**Provided entries**

- Opening Delimiter -

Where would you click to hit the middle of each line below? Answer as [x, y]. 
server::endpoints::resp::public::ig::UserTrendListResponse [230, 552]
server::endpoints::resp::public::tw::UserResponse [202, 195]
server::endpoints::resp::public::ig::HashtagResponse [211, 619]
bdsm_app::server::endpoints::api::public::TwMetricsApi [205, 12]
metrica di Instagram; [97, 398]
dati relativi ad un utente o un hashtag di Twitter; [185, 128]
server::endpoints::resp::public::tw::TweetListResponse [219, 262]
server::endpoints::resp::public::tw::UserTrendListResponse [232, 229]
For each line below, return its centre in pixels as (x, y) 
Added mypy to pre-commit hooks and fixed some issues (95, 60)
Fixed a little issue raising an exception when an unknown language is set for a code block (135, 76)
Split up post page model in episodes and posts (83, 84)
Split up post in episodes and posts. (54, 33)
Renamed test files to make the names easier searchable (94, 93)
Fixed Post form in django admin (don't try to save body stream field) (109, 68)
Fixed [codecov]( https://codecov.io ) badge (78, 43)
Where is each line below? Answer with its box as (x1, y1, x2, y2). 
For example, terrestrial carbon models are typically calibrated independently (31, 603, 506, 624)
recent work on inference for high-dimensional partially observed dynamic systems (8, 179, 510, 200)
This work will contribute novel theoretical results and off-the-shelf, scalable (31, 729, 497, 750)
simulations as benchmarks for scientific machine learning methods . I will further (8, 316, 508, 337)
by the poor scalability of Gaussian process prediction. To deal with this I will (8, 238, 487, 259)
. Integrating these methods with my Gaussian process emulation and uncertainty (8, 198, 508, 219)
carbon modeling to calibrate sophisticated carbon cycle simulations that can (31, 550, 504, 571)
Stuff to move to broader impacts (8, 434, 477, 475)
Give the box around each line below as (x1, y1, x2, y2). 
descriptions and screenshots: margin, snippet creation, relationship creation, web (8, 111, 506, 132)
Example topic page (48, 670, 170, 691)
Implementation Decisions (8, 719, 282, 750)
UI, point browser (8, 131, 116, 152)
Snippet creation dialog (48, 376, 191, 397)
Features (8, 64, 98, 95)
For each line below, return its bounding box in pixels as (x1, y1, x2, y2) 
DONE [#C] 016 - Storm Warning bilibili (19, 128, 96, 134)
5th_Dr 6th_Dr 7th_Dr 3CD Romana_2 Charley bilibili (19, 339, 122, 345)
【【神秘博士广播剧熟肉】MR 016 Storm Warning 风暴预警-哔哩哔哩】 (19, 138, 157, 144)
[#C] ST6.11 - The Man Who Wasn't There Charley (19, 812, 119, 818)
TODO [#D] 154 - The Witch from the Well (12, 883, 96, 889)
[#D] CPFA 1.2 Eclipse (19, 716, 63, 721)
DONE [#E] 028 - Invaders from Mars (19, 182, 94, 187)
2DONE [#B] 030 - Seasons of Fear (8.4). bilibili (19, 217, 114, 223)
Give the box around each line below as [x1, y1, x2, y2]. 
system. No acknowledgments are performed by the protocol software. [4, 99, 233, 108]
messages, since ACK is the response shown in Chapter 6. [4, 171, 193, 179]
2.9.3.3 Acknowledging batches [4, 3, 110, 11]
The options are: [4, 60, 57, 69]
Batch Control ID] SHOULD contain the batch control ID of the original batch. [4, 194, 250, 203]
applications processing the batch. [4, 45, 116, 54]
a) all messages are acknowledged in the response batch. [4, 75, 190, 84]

- Closing Delimiter -

**Work instruction**
Nothing outside this range should appear: the lines from the start of the listing through the line with "server::endpoints::resp::public::ig::HashtagResponse [211, 619]", each reproduced exactly, both ends included.

**Solution to this problem**
Where would you click to hit the middle of each line below? Answer as [x, y]. 
server::endpoints::resp::public::ig::UserTrendListResponse [230, 552]
server::endpoints::resp::public::tw::UserResponse [202, 195]
server::endpoints::resp::public::ig::HashtagResponse [211, 619]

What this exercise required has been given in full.